[[ DATASET ENTRIES open ]]

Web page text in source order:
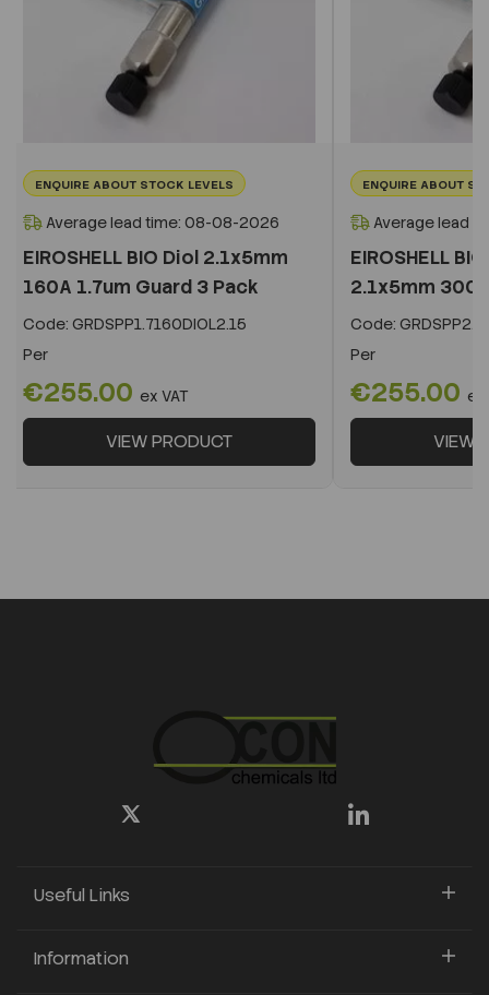
ENQUIRE ABOUT STOCK LEVELS
Average lead time: 08-08-2026
EIROSHELL BIO Diol 2.1x5mm
160A 1.7um Guard 3 Pack
Code: GRDSPP1.7160DIOL2.15
Per
€255.00 ex VAT
VIEW PRODUCT
ENQUIRE ABOUT
Average lead
EIROSHELL
2.1x5mm
Code:
Per
€255.00 ex
VIEW
Useful Links
Information
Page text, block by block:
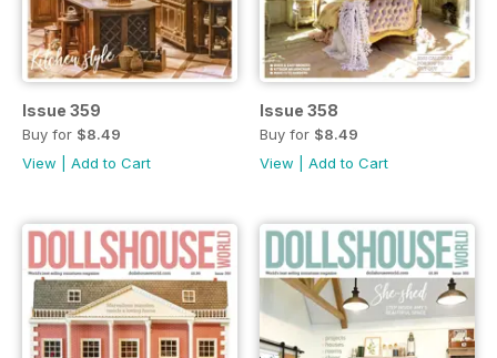
Issue 359
Buy for $8.49
View
Add to Cart
Issue 358
Buy for $8.49
View
Add to Cart
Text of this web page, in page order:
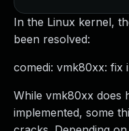
In the Linux kernel,
been resolved:
comedi: vmk80xx: fix
While vmk80xx does
implemented, some
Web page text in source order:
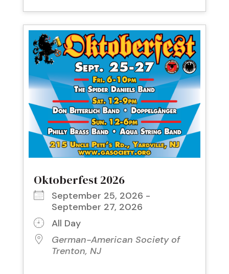
Oktoberfest 2026
September 25, 2026 -
September 27, 2026
All Day
German-American Society of
Trenton, NJ
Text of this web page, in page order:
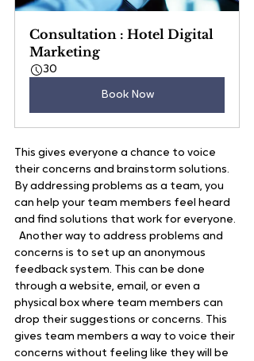
Consultation : Hotel Digital
Marketing
30
Book Now
This gives everyone a chance to voice
their concerns and brainstorm solutions.
By addressing problems as a team, you
can help your team members feel heard
and find solutions that work for everyone.
  Another way to address problems and
concerns is to set up an anonymous
feedback system. This can be done
through a website, email, or even a
physical box where team members can
drop their suggestions or concerns. This
gives team members a way to voice their
concerns without feeling like they will be
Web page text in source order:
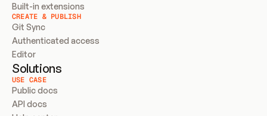
Built-in extensions
CREATE & PUBLISH
Git Sync
Authenticated access
Editor
Solutions
USE CASE
Public docs
API docs
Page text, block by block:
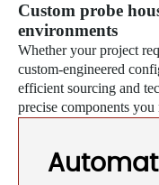
Custom probe
environments
Whether your project
custom-engineered
efficient sourcing and
precise components
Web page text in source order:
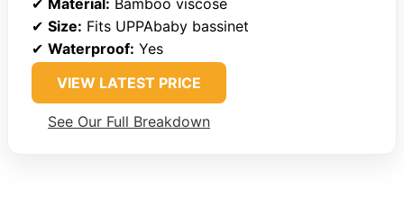
✔ Size: Fits UPPAbaby bassinet
✔ Waterproof: Yes
VIEW LATEST PRICE
See Our Full Breakdown
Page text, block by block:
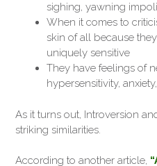
sighing, yawning
When it comes to
skin of all because
uniquely sensitive
They have feelings of
hypersensitivity,
As it turns out, Introversion
striking similarities.
According to another article,
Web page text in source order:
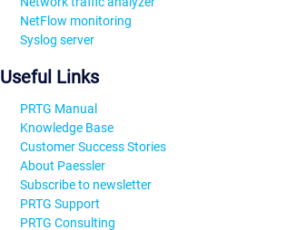
NetFlow monitoring
Syslog server
Useful Links
PRTG Manual
Knowledge Base
Customer Success Stories
About Paessler
Subscribe to newsletter
PRTG Support
PRTG Consulting
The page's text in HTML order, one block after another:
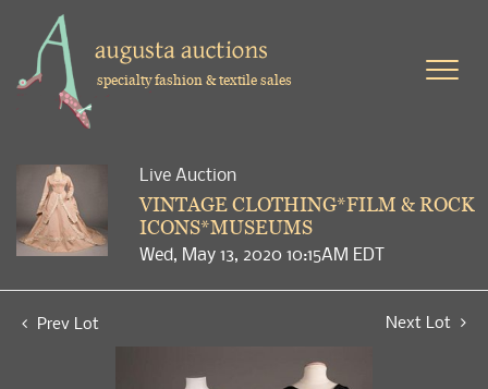
specialty fashion & textile sales
Live Auction
VINTAGE CLOTHING*FILM & ROCK
ICONS*MUSEUMS
Wed, May 13, 2020 10:15AM EDT
Prev Lot Next Lot
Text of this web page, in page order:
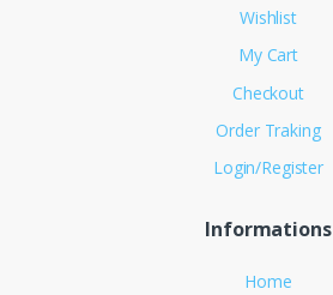
Wishlist
My Cart
Checkout
Order Traking
Login/Register
Informations
Home
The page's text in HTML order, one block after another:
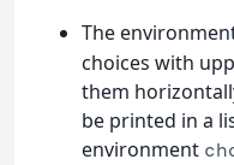
The
choices with
them
be printed in a
environment

[[ DATASET ENTRIES closed ]]

Write out the material exactly, excluding pictures.

• _RESPONSE TO THIS EXERCISE_
Web page text in source order:
ENQUIRE ABOUT STOCK LEVELS
Average lead time: 08-08-2026
EIROSHELL BIO Diol 2.1x5mm
160A 1.7um Guard 3 Pack
Code: GRDSPP1.7160DIOL2.15
Per
€255.00 ex VAT
VIEW PRODUCT
ENQUIRE ABOUT
Average lead
EIROSHELL
2.1x5mm
Code:
Per
€255.00 ex
VIEW
Useful Links
Information
Page text, block by block:
Issue 359
Buy for $8.49
View
Add to Cart
Issue 358
Buy for $8.49
View
Add to Cart
Text of this web page, in page order:
In the Linux kernel,
been resolved:
comedi: vmk80xx: fix
While vmk80xx does
implemented, some
Web page text in source order:
Oktoberfest 2026
September 25, 2026 -
September 27, 2026
All Day
German-American Society of
Trenton, NJ
Text of this web page, in page order:
Consultation : Hotel Digital
Marketing
30
Book Now
This gives everyone a chance to voice
their concerns and brainstorm solutions.
By addressing problems as a team, you
can help your team members feel heard
and find solutions that work for everyone.
  Another way to address problems and
concerns is to set up an anonymous
feedback system. This can be done
through a website, email, or even a
physical box where team members can
drop their suggestions or concerns. This
gives team members a way to voice their
concerns without feeling like they will be
Web page text in source order:
Built-in extensions
CREATE & PUBLISH
Git Sync
Authenticated access
Editor
Solutions
USE CASE
Public docs
API docs
Page text, block by block:
Custom probe
environments
Whether your project
custom-engineered
efficient sourcing and
precise components
Web page text in source order:
✔ Size: Fits UPPAbaby bassinet
✔ Waterproof: Yes
VIEW LATEST PRICE
See Our Full Breakdown
Page text, block by block:
sighing, yawning
When it comes to
skin of all because
uniquely sensitive
They have feelings of
hypersensitivity,
As it turns out, Introversion
striking similarities.
According to another article,
Web page text in source order:
NetFlow monitoring
Syslog server
Useful Links
PRTG Manual
Knowledge Base
Customer Success Stories
About Paessler
Subscribe to newsletter
PRTG Support
PRTG Consulting
The page's text in HTML order, one block after another:
specialty fashion & textile sales
Live Auction
VINTAGE CLOTHING*FILM & ROCK
ICONS*MUSEUMS
Wed, May 13, 2020 10:15AM EDT
Prev Lot Next Lot
Text of this web page, in page order:
Wishlist
My Cart
Checkout
Order Traking
Login/Register
Informations
Home
The page's text in HTML order, one block after another:
The
choices with
them
be printed in a
environment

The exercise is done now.